In 1863, Henry Dunant, having witnessed a few years earlier the horrific suffering of wounded soldiers many of whom perished for lack of medical care after the battle of Solferino, created the International Committee of the Red Cross (ICRC) as an organization to coordinate medical relief by volunteer national societies and to advocate for a treaty that would allow Red Cross members to provide medical relief on the battlefield (Finnemore 1996; Forsythe 2005). Over time, the ICRC has expanded its work to humanitarian assistance and protection of victims of international and internal armed conflict, most recently turning its attention to situations of urban violence (Forsythe & Rieffer-Flanagan 2007; Bradley 2016, 2020). In the 20th century, more medical relief organizations, such as Doctors Without Borders and Doctors of the World, emerged, and in the late 1980s and early 1990s, a host of NGOs were set up for the specific purpose of mine clearance and mine victim rehabilitation in the wake of conflicts in Angola, Cambodia, Mozambique, and Colombia (Rutherford 2011).
In other areas, such as development assistance, NGOs have traditionally focused on providing relief and channeling funds from donor states to populations in need, only recently shifting to advocacy and addressing the root causes of poverty (Schmitz 2020). In contrast, relief efforts in war have largely gone hand in hand with advocacy campaigns for establishing new normative standards. This was partly due to functional needs – non-state actors could not operate on the battlefield without the consent of warring parties, but also due to the realization that measures alleviating suffering were insufficient and its causes too had to be addressed. Yet, NGOs have only partially been successful in their efforts to curb armaments and end violence in war. As in other fields, the success of their advocacy depends on a host of factors, such as opportunities for coalition building, available resources, state interests, and not least, the nature of the problem and the offered solution. An argument can be made that where more radical attempts for disarmament and the abolishment of war have failed, progress has been made in regulating warfare and limiting its worst effects on vulnerable individuals.

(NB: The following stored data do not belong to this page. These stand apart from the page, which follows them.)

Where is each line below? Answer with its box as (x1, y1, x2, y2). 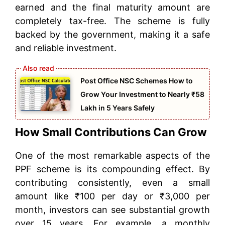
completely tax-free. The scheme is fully (15, 16, 210, 27)
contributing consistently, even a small (15, 177, 210, 188)
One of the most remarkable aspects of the (15, 150, 210, 161)
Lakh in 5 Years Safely (80, 103, 155, 113)
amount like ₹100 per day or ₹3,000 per (15, 190, 210, 201)
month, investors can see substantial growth (15, 204, 210, 215)
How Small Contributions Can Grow (15, 125, 207, 139)
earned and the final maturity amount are (15, 2, 210, 13)

In the 19th century, the Russian Tsar Nicolas II decided to convene a peace conference aimed at placing limits on armaments and prohibiting the progressive development of new weapons. While most of the other great powers at the time were skeptical of the initiative, a groundswell of support from NGOs, diverse groups of peace societies, women’s organizations, and religious organizations kept it alive. Under public pressure to make progress on the peace initiative, diplomats agreed to attend and ultimately adopt certain measures. Whereas disarmament, the most ambitious issue strongly advocated by NGOs, met with failure, peace advocates managed to secure some progress on international arbitration for peaceful dispute resolution among states. States also agreed on prohibiting expanding bullets causing severe wounds, as well as time-limited prohibitions on the use of asphyxiating gases and throwing projectiles from air balloons (Tuchman 1966; Abbenhuis 2018).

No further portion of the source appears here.